## What to do
After finding "string value of" in a line below, print that line and the rest of the lines exactly, leaving out all pictures.

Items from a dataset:
· · ·

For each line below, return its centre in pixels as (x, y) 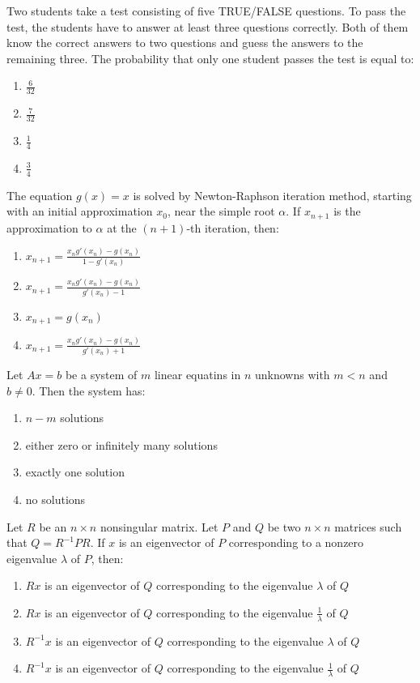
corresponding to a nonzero (296, 542)
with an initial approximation (80, 211)
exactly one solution (75, 472)
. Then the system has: (89, 390)
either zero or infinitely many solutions (121, 444)
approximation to (49, 227)
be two (284, 526)
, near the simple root (221, 211)
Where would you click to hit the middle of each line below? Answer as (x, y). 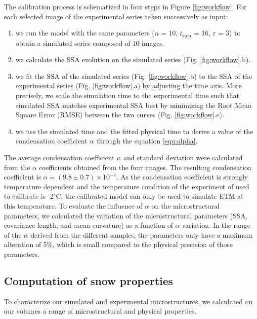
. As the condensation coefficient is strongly (182, 177)
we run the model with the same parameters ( (85, 33)
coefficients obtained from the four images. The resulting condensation (145, 167)
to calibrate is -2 (29, 196)
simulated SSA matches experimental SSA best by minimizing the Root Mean (134, 105)
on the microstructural (186, 205)
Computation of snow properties (88, 280)
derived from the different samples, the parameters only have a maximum (142, 234)
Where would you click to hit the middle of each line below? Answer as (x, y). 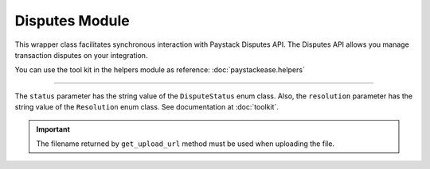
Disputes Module (72, 21)
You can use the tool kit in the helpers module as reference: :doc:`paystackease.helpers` (160, 70)
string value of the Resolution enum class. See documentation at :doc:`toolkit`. (147, 107)
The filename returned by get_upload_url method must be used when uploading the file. (185, 144)
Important (53, 129)
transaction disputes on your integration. (81, 55)
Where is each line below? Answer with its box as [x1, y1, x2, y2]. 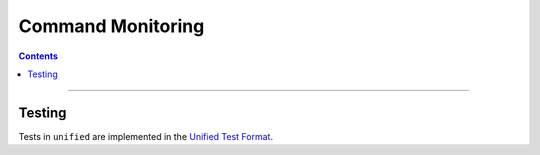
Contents [18, 50, 59, 62]
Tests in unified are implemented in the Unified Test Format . [18, 130, 274, 142]
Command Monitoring [18, 15, 205, 37]
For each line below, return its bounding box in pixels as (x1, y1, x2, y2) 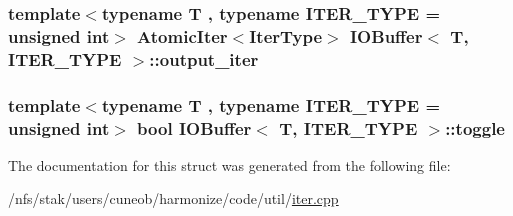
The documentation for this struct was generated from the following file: (8, 154, 451, 175)
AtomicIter (137, 23, 228, 48)
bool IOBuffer (137, 115, 252, 140)
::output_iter (149, 46, 259, 71)
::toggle (445, 115, 505, 140)
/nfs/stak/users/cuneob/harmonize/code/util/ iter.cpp (8, 188, 339, 209)
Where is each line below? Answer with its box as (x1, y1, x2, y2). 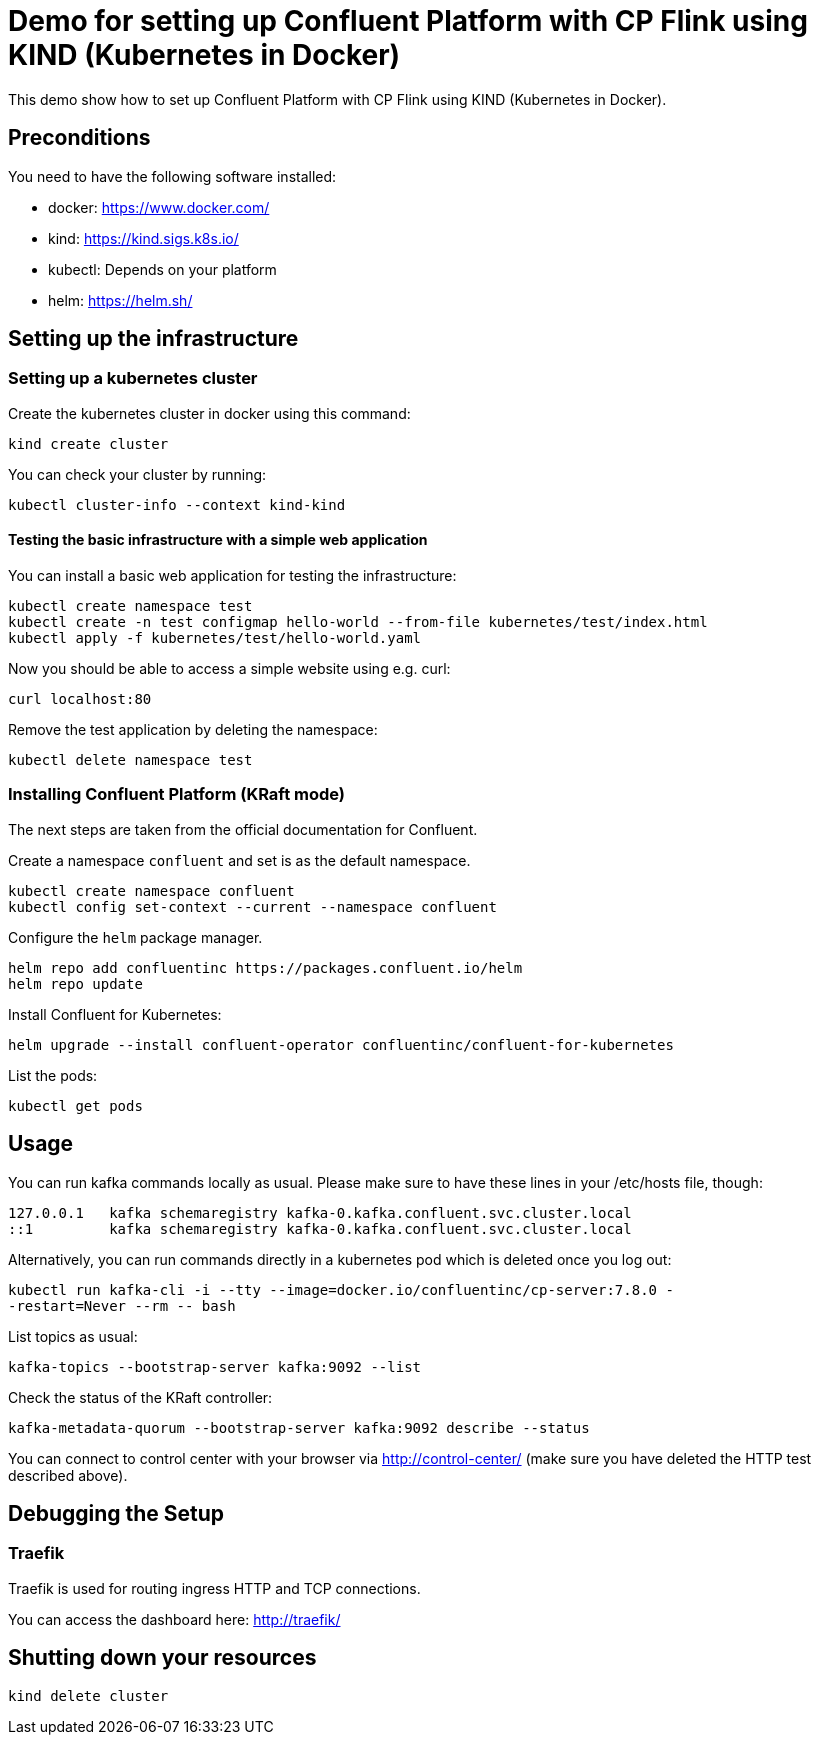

· · ·

## Answer to the problem
string value of the Resolution enum class. See documentation at :doc:`toolkit`. (147, 107)
The filename returned by get_upload_url method must be used when uploading the file. (185, 144)
Important (53, 129)
transaction disputes on your integration. (81, 55)
Where is each line below? Answer with its box as [x1, y1, x2, y2]. 
Contents [18, 50, 59, 62]
Tests in unified are implemented in the Unified Test Format . [18, 130, 274, 142]
Command Monitoring [18, 15, 205, 37]
For each line below, return its bounding box in pixels as (x1, y1, x2, y2) 
The documentation for this struct was generated from the following file: (8, 154, 451, 175)
AtomicIter (137, 23, 228, 48)
bool IOBuffer (137, 115, 252, 140)
::output_iter (149, 46, 259, 71)
::toggle (445, 115, 505, 140)
/nfs/stak/users/cuneob/harmonize/code/util/ iter.cpp (8, 188, 339, 209)
Where is each line below? Answer with its box as (x1, y1, x2, y2). 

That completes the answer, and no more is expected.